- [Dataset entries]
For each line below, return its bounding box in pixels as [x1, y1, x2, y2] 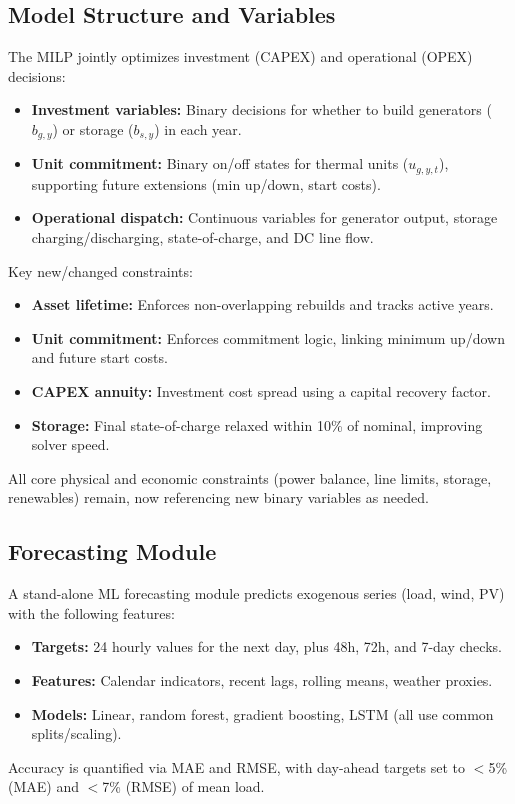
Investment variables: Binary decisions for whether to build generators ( [31, 99, 492, 120]
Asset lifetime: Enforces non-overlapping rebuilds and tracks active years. [31, 294, 494, 315]
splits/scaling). [31, 723, 122, 744]
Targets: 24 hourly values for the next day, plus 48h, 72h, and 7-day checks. [31, 636, 502, 657]
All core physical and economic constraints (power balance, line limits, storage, [8, 467, 492, 488]
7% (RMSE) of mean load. [102, 776, 265, 797]
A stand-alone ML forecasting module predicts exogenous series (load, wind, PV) [8, 583, 505, 604]
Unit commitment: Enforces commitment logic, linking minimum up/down [31, 327, 505, 348]
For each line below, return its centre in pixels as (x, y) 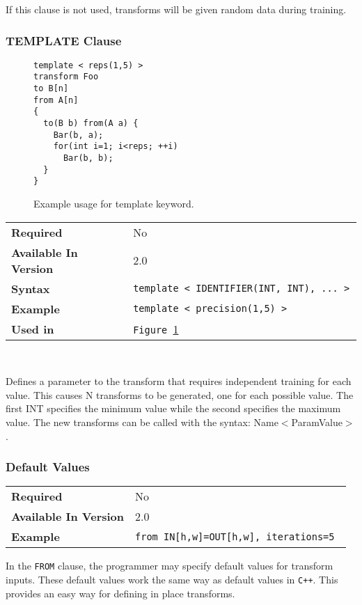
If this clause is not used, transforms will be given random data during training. (176, 9)
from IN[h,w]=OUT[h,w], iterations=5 (235, 536)
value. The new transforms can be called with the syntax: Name (142, 422)
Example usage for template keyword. (114, 204)
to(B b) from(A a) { (91, 124)
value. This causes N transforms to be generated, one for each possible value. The (180, 394)
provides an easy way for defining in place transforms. (120, 593)
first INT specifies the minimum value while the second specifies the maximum (173, 408)
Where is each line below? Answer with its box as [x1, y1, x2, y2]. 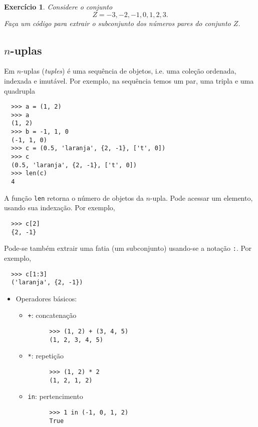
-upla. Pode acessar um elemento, [150, 192, 253, 203]
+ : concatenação [28, 310, 77, 320]
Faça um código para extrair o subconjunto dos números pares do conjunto [4, 18, 231, 28]
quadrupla [4, 85, 35, 96]
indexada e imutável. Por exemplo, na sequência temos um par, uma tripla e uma [4, 75, 254, 86]
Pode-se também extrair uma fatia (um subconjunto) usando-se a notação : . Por [4, 243, 252, 253]
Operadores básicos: [16, 293, 77, 303]
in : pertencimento [28, 391, 83, 401]
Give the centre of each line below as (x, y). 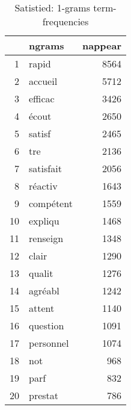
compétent (51, 203)
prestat (44, 395)
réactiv (43, 186)
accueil (43, 81)
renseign (46, 238)
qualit (41, 273)
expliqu (44, 221)
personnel (49, 343)
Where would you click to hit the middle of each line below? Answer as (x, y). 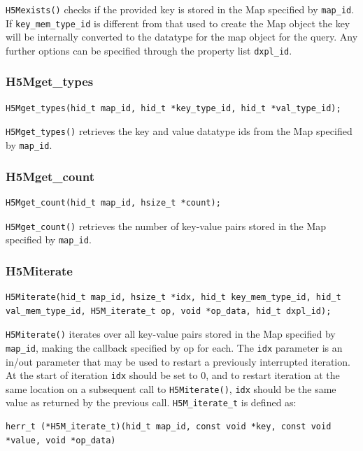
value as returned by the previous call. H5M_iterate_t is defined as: (151, 402)
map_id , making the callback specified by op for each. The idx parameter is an (174, 347)
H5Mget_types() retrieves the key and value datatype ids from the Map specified (179, 131)
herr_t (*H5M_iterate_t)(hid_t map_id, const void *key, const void (169, 427)
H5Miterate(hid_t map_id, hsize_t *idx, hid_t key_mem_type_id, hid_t (173, 298)
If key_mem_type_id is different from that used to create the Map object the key (178, 23)
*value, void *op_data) (61, 440)
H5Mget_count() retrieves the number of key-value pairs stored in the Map (166, 225)
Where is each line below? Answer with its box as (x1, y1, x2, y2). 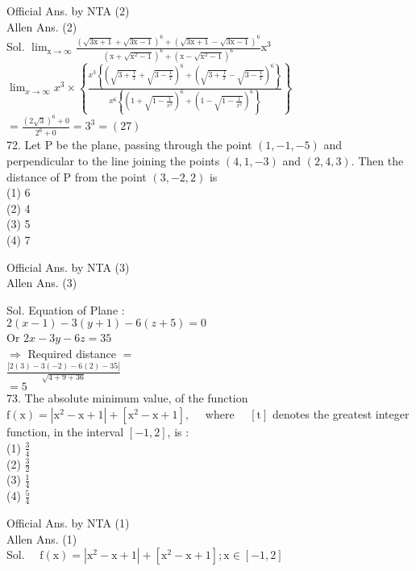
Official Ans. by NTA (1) (6, 514, 130, 531)
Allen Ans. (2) (6, 18, 77, 35)
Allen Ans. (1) (6, 530, 77, 547)
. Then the (351, 152, 404, 169)
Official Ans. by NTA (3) (6, 258, 130, 275)
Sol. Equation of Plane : (6, 301, 125, 318)
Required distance (27, 344, 116, 361)
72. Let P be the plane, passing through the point (6, 136, 252, 153)
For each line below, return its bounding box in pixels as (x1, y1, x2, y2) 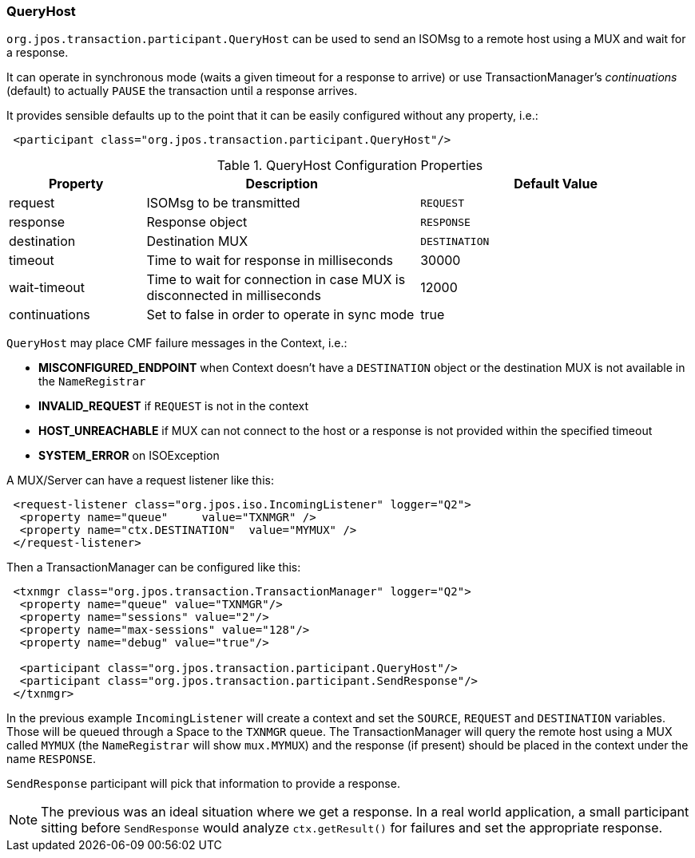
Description (245, 176, 318, 192)
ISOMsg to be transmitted (146, 195, 300, 212)
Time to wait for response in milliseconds (146, 252, 394, 269)
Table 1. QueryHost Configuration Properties (216, 157, 483, 174)
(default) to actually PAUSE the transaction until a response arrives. (6, 84, 358, 98)
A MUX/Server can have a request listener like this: (6, 473, 274, 488)
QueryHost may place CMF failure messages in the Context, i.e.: (6, 336, 347, 350)
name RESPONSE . (6, 752, 96, 766)
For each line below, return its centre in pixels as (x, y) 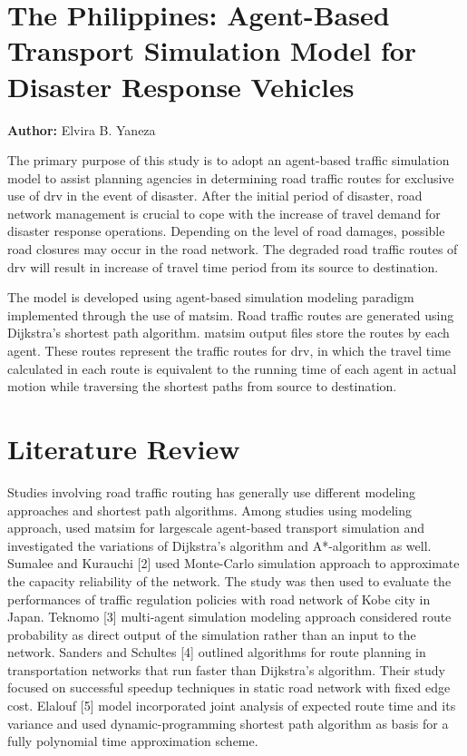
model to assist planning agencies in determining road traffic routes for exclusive (231, 177)
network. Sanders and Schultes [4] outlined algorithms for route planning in (217, 652)
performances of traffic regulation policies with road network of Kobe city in (219, 599)
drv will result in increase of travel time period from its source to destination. (223, 266)
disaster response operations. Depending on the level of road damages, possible (226, 231)
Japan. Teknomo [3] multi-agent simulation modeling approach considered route (229, 617)
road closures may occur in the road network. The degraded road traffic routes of (233, 249)
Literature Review (124, 448)
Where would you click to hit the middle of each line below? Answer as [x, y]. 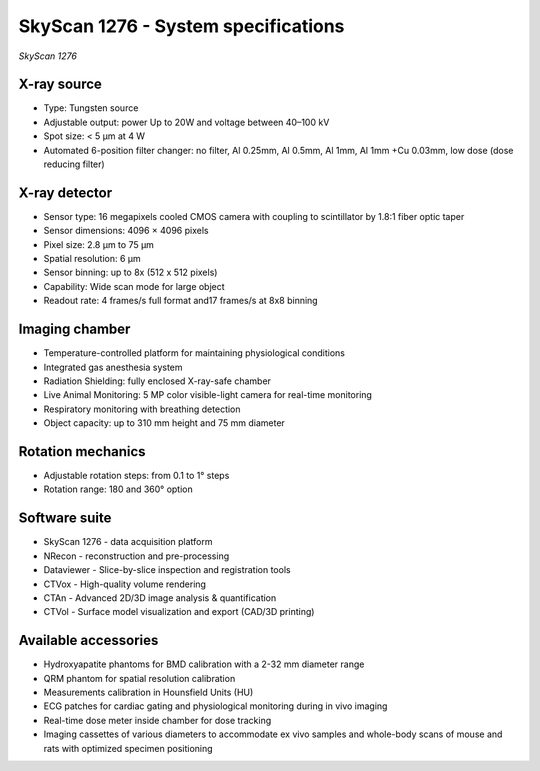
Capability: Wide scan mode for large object [134, 286]
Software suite [65, 518]
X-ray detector [65, 192]
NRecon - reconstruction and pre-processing [136, 556]
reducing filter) [74, 164]
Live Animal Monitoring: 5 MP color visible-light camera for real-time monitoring [207, 395]
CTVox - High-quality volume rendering [125, 584]
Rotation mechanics [82, 451]
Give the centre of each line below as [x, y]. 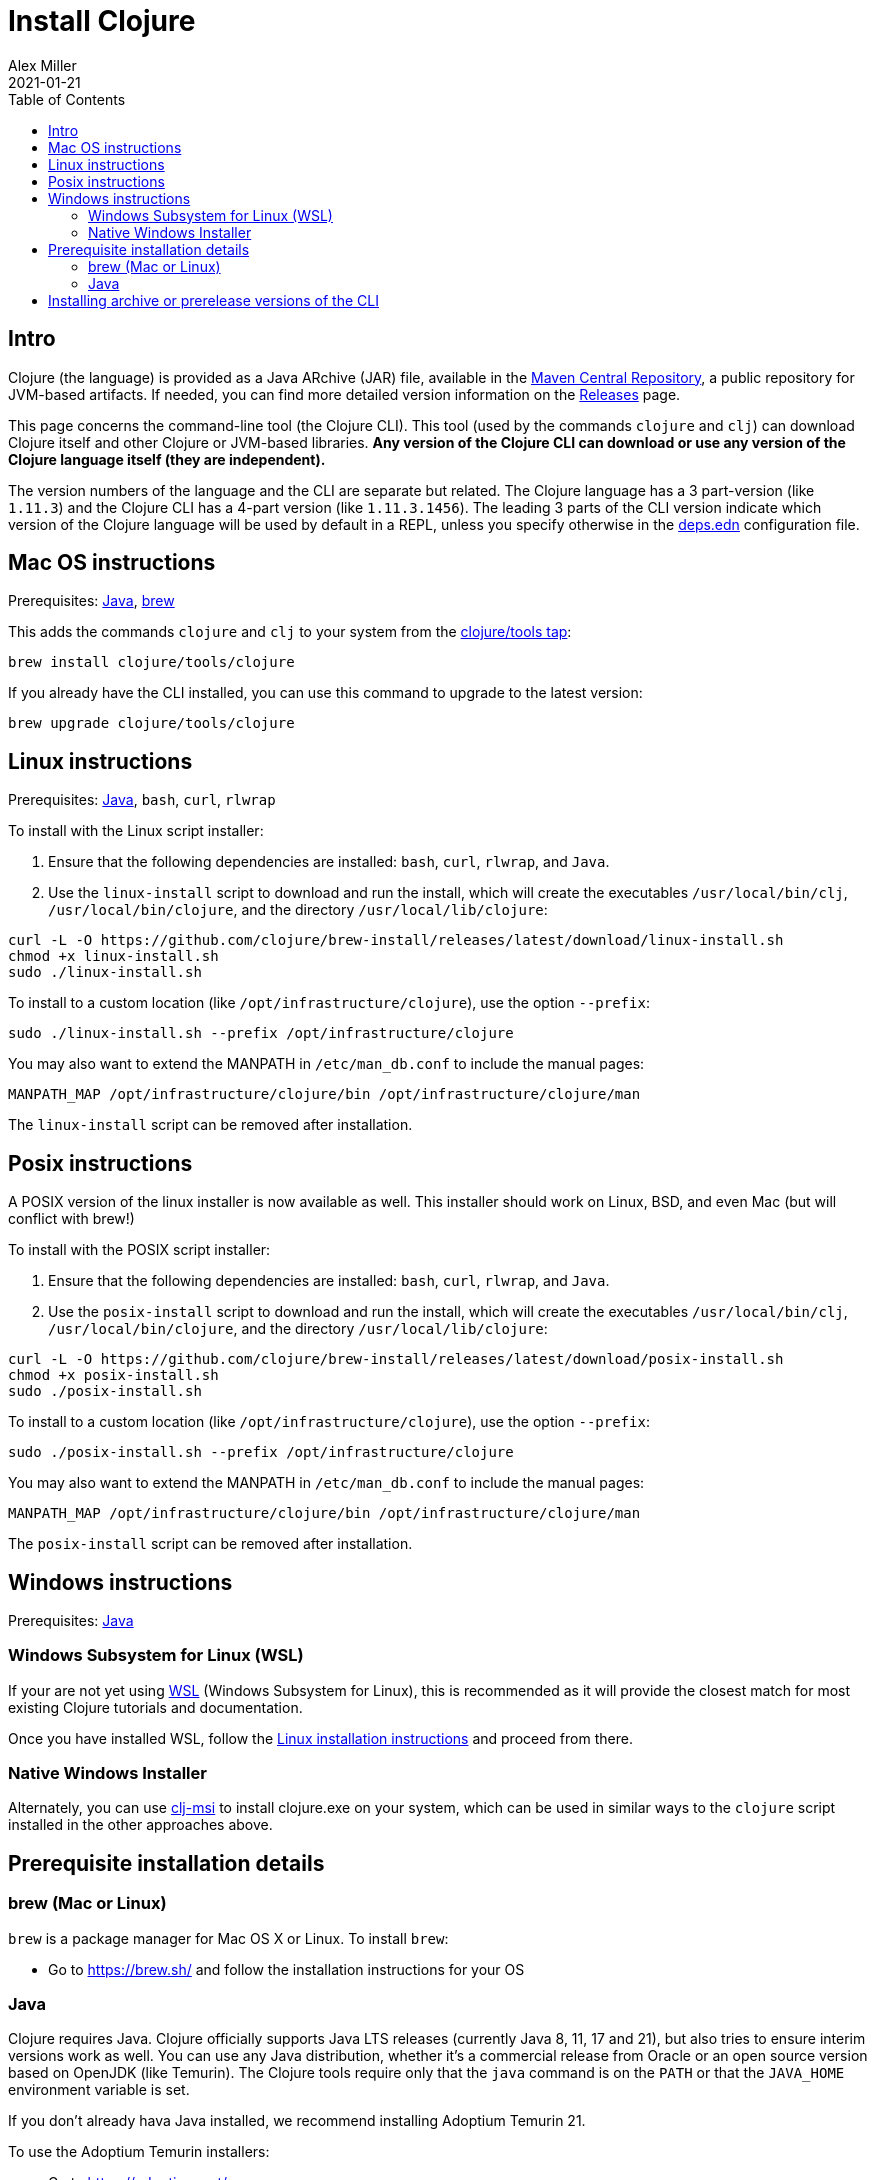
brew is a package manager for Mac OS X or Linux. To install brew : [228, 1938]
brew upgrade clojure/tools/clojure [151, 723]
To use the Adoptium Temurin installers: [139, 2152]
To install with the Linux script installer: [136, 831]
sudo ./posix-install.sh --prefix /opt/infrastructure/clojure [261, 1452]
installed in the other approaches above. [140, 1825]
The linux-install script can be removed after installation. [210, 1125]
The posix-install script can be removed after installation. [210, 1544]
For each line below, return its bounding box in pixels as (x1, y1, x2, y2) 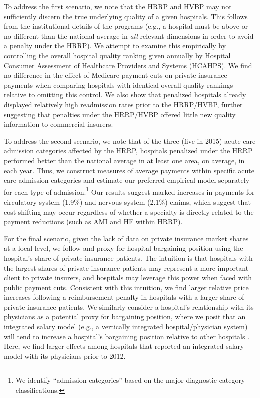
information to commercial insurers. (4, 119, 113, 129)
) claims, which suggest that (165, 196, 251, 207)
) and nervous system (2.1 (79, 196, 159, 207)
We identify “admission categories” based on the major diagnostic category (15, 375, 245, 385)
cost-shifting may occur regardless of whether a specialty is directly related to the (4, 206, 254, 217)
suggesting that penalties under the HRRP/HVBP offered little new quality (4, 109, 236, 119)
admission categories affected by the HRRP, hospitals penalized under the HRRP (4, 145, 253, 156)
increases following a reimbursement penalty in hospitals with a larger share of (4, 292, 244, 302)
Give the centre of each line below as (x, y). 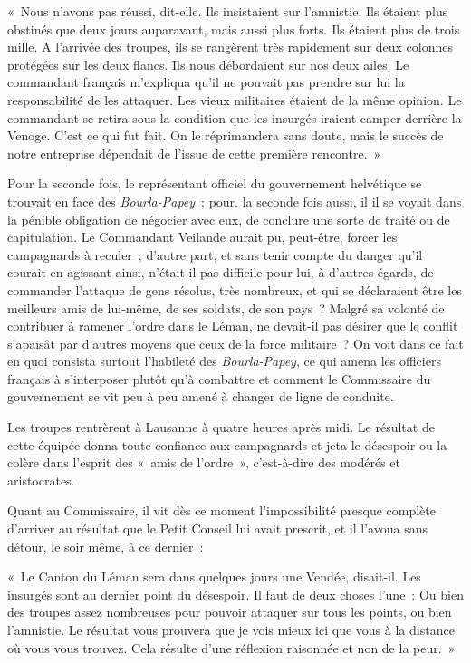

- [Work item] Search the entries above for "clojure". Return every line that has it.

- [Task output]
brew upgrade clojure/tools/clojure [151, 723]
sudo ./posix-install.sh --prefix /opt/infrastructure/clojure [261, 1452]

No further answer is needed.